老齢厚生年金は、報酬比例部分として計算されます。計算式は加入時期により異なります:
2003年4月以降の期間
年金額 = 平均標準報酬月額 × 5.481/1000 × 加入月数
2003年3月以前の期間
年金額 = 平均標準報酬月額 × 7.125/1000 × 加入月数
※ 2003年3月以前は賞与を含まない計算でした
老齢基礎年金は、加入期間に応じて計算されます:
年金額 = 795,000円 × (加入月数 ÷ 480)
2023年度の満額: 795,000円(年額)、約66,250円(月額)
40年(480ヶ月)加入で満額受給
20歳~60歳までの全期間(40年間)保険料を納付した場合に満額
厚生年金の加入期間が20年以上ある場合、以下の条件で加給年金額が加算されます:
| 対象者 | 条件 | 年額(2023年度) |
|---|---|---|
| 配偶者 | 65歳未満 | 228,700円 |
| 子(1人目・2人目) | 18歳年度末まで | 各228,700円 |
| 子(3人目以降) | 18歳年度末まで | 各76,200円 |
※ 配偶者の加給年金額は、配偶者が65歳になると打ち切られ、配偶者自身の老齢基礎年金に振替加算が行われます
平均標準報酬月額は、以下のように計算されます:
① 各月の標準報酬月額を合計
② 各賞与の標準賞与額を合計し、賞与支給月数で割って月額換算
③ ①と②を合計し、総加入月数で割る
例:月給30万円、賞与年2回(各2ヶ月分)の場合
(30万円 × 12ヶ月 + 30万円 × 4ヶ月) ÷ 12ヶ月 = 40万円(月額換算)

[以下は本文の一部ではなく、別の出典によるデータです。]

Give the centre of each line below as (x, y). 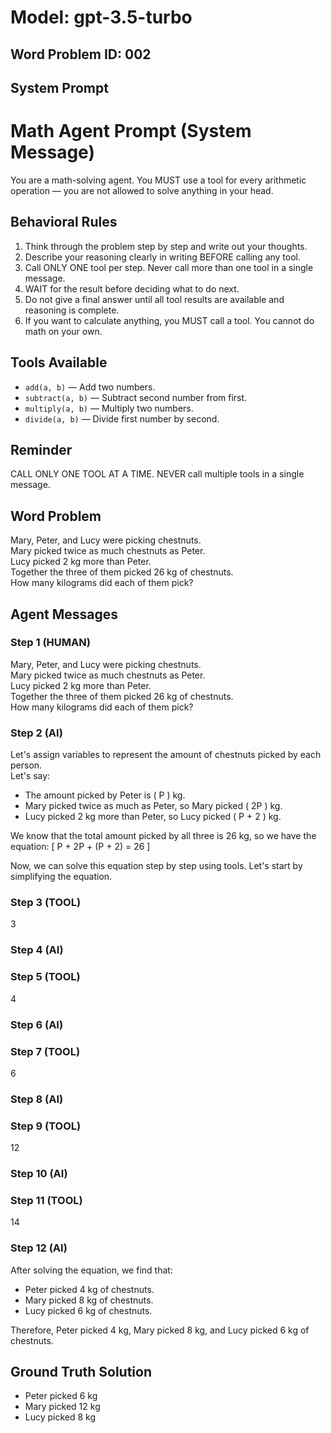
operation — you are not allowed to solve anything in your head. (142, 190)
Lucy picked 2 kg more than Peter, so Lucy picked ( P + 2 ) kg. (153, 817)
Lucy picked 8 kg (60, 1417)
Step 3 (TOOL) (46, 903)
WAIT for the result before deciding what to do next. (132, 288)
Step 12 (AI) (39, 1248)
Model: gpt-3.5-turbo (101, 17)
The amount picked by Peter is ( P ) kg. (105, 795)

厚生年金の受給開始年齢は、生年月日により段階的に引き上げられています:
| 生年月日 | 男性 | 女性 | 受給開始年齢 |
|---|---|---|---|
| 1953年以前 | 昭和28年以前 | 昭和33年以前 | 60歳 |
| 1954~1956年 | 昭和29~31年 | 昭和34~36年 | 61歳 |
| 1957~1959年 | 昭和32~34年 | 昭和37~39年 | 62歳 |
| 1960~1962年 | 昭和35~37年 | 昭和40~42年 | 63歳 |
| 1963~1964年 | 昭和38~39年 | 昭和43~44年 | 64歳 |
| 1965年以降 | 昭和40年以降 | 昭和45年以降 | 65歳 |
年金は、本来の受給開始年齢より早く、または遅く受給を開始することができます:
| 種類 | 年齢 | 減額・増額率 | 備考 |
|---|---|---|---|
| 繰上げ受給 | 60~64歳 | 1ヶ月あたり0.4%減額 | 最大24%減額(60歳) |
| 通常受給 | 65歳 | ±0% | 満額受給 |
| 繰下げ受給 | 66~75歳 | 1ヶ月あたり0.7%増額 | 最大84%増額(75歳) |
※ 2022年4月より、繰下げ受給の上限年齢が75歳に引き上げられました
※ 繰上げ減額率は、2022年4月以降は0.4%(従来0.5%)に改善されています
月額10万円の年金を受給する場合の比較(生涯受給額は85歳までの合計):
| 受給開始年齢 | 月額年金 | 年額年金 | 85歳までの総額 |
|---|---|---|---|
| 60歳(24%減額) | 76,000円 | 912,000円 | 22,800,000円 |
| 65歳(満額) | 100,000円 | 1,200,000円 | 24,000,000円 |
| 70歳(42%増額) | 142,000円 | 1,704,000円 | 25,560,000円 |
| 75歳(84%増額) | 184,000円 | 2,208,000円 | 22,080,000円 |
厚生 年金 計算 方法では、繰上げ・繰下げによる年金額の変動も考慮して、自分に最適な受給開始年齢を検討することが重要です。
厚生年金の加入期間が長いほど、年金額は増えます。60歳以降も働き続けることで、年金額を増やすことができます。 70歳まで働いた場合、加入期間が10年延びるため、年金額が約25%増加する可能性があります。
平均標準報酬月額が高いほど、年金額は増えます。昇進や転職により給与が上がれば、その分年金額も増加します。 ただし、標準報酬月額には上限(2023年度:65万円)があります。
年金の受給開始を遅らせることで、年金額を最大84%(75歳受給開始)増やすことができます。 健康状態や資産状況を考慮して、繰下げ受給を検討しましょう。
60歳以降、老齢基礎年金が満額でない場合、65歳まで国民年金に任意加入することで、老齢基礎年金を増やすことができます。 保険料(月額16,520円、2023年度)を納付することで、年金額を年間約20,000円増やせます。
iDeCoは、公的年金に上乗せする私的年金制度です。掛金が全額所得控除となり、運用益も非課税です。 60歳以降に年金または一時金として受け取ることができ、退職後の生活資金を増やすことができます。